Not with the HLL aggregator. The Theta Sketch
<http://druid.io/docs/latest/development/extensions-core/datasketches-aggregators.html>
aggregator has some support for such things though. The examples even give
one use case for intersection operations.

On Mon, Jul 30, 2018 at 5:46 PM ? ? <BioLearning@xxxxxxxxxxx> wrote:

> Thanks Charles for your reply, it helped me better understand “finalize”
> and "post-aggregate".
>
>
> Back to my question, I understand HyperUnique type stores the unique
> entities even though it is encoded by BASE64, taking a specific example,
> suppose I have one HyperUnique which represents {‘a’, 'b', 'c'} and another
> one for {'b', 'c', 'd'}, I would like to have their intersection, i.e.,
> logical AND operation between them, is it supported by Druid?
>
>
>
>
> Thx
>
> Lei Wang
>
> ________________________________
> From: Charles Allen <charles.allen@xxxxxxxx.INVALID>
> Sent: Monday, July 30, 2018 22:47
> To: dev@xxxxxxxxxxxxxxxx
> Subject: Re: Two questions about HLL
>
> Thank you for bringing this up.
>
> The query process has multiple stages. The final stage is a "finalize"
> stage. During this process the query tries to get the binary form (ex:
> long, float, stats, hyperunique) into something that can be sent over the
> wire as json for consumption by the end user in a meaningful way. As such,
> you should be able to use a HyperUnique aggregation just fine as its
> finalization should yield a human readable number.
>
> The reason the HyperUniqueCardinality aggregator exists is because the post
> aggregator computations occur before the finalization. So at that point the
> HyperUnique is still a HyperUnique aggregator and not a finalized number.
> Trying to use the HyperUnique aggregator in a post-agg is hard to make
> dynamically work for all post aggs and still yield expected behavior.

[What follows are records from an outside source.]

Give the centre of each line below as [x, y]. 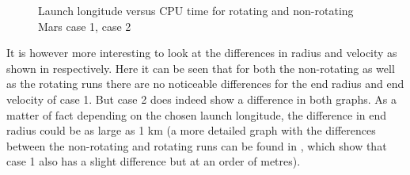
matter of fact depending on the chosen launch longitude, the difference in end [197, 114]
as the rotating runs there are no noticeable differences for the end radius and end [205, 84]
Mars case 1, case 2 [85, 26]
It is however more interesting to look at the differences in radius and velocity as [202, 53]
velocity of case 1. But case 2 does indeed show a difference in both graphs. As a [201, 99]
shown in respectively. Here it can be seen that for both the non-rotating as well [201, 68]
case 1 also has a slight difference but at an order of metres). [154, 161]
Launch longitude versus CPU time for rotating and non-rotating [196, 10]
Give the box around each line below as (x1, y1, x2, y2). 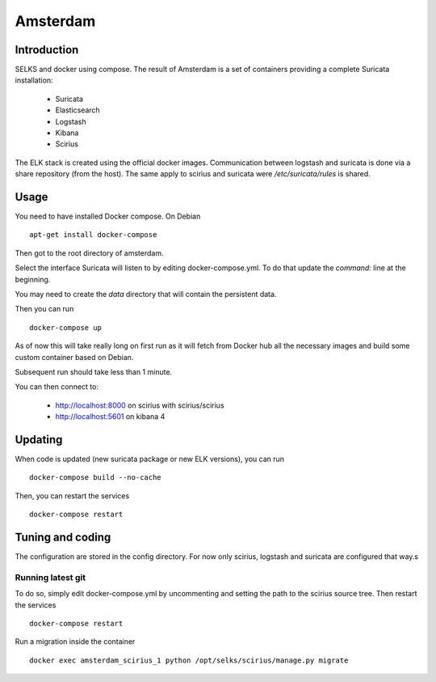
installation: (15, 75, 53, 85)
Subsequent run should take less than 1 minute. (15, 367, 173, 376)
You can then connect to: (15, 382, 99, 392)
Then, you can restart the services (15, 490, 130, 501)
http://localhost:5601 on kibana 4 (55, 412, 166, 421)
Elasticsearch (55, 105, 100, 115)
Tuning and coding (15, 531, 111, 544)
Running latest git (15, 571, 86, 582)
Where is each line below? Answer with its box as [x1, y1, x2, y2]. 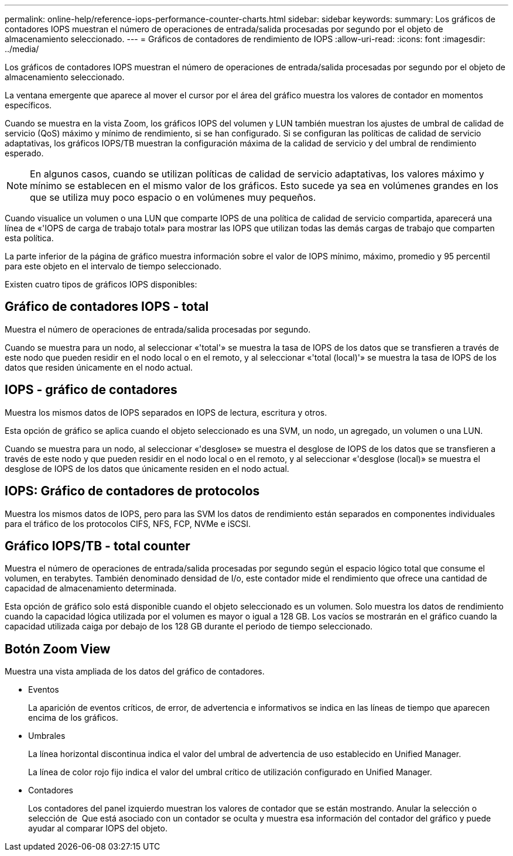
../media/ [5, 44, 39, 54]
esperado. [5, 148, 44, 158]
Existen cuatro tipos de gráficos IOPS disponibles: [5, 279, 197, 289]
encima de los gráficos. [28, 713, 118, 723]
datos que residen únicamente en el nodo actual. [5, 362, 193, 372]
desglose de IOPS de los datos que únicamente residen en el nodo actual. [5, 463, 289, 474]
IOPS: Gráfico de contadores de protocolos [5, 484, 260, 499]
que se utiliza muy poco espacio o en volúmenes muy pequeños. [30, 191, 316, 203]
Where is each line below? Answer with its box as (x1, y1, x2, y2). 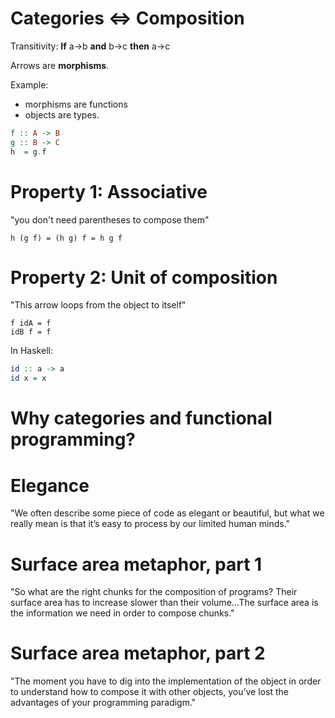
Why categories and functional (10, 407, 273, 430)
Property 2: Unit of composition (10, 266, 278, 289)
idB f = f (10, 327, 52, 337)
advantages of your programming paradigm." (10, 697, 197, 709)
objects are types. (24, 108, 100, 121)
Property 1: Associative (10, 180, 208, 203)
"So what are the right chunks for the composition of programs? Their (10, 586, 298, 598)
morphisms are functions (24, 98, 128, 110)
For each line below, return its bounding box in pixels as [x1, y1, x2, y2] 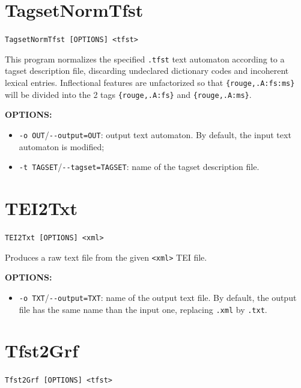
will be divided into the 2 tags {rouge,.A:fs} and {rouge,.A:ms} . [5, 88, 252, 100]
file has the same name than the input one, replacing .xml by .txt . [19, 303, 267, 315]
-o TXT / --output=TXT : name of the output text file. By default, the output [19, 291, 297, 303]
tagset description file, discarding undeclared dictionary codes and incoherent [5, 64, 289, 77]
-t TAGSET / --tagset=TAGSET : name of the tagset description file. [19, 160, 260, 173]
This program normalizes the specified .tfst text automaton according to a [5, 52, 285, 65]
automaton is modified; [19, 140, 105, 153]
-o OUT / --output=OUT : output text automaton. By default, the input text [19, 128, 291, 141]

> Explicitly declaring a HyperUniqueCardinality post aggregator makes it very
> clear how you want the results of the HLL calculation handled for the
> purposes of post aggregation.
>
> Long story short, you should be able to use HyperUnique if you want the
> sketch estimate directly in the query result body.
>
> Cheers,
> Charles Allen
>
>
>
> On Sun, Jul 29, 2018 at 11:15 PM ? ? <BioLearning@xxxxxxxxxxx> wrote:
>
> > Hi,
> >
> > I am newbee of Druid, and I would like to aggregate hyperUnique of daily
> > users to get the distinct count in a period of days, around this -
> >
> >
> >   1.  I am surprised by I did not even find the druid page about all of
> > column types supported by Druid, so far what I met are - String,
> > HyperUnique, LongSum, time etc;
> >   2.  Is there such post aggregation function to aggregate hyperUnique
> > further to count the distinct values on the top of that? I did not find
> > that it seems there is only one HyperUniqueCadinality for the count
> number
> > from HyperUnique which can be used to arithmetical calculation only.
> >
> >
> > Thanks advance for your clarification.
> >
> >
>